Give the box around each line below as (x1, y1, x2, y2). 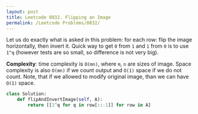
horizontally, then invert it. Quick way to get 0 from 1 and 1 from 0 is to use (6, 42, 189, 50)
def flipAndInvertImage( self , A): (17, 97, 103, 103)
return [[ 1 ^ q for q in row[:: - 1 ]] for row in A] (28, 102, 151, 108)
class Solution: (6, 91, 47, 97)
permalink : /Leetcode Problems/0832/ (6, 20, 100, 26)
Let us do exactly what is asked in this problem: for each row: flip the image (6, 36, 193, 44)
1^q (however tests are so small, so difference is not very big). (6, 49, 159, 56)
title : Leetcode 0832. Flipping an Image (6, 14, 111, 20)

## WORK TO BE COMPLETED
Where in the records does the word "Leetcode" appear? Copy each line that holds it.

## ANSWER TO THIS TASK
permalink : /Leetcode Problems/0832/ (6, 20, 100, 26)
title : Leetcode 0832. Flipping an Image (6, 14, 111, 20)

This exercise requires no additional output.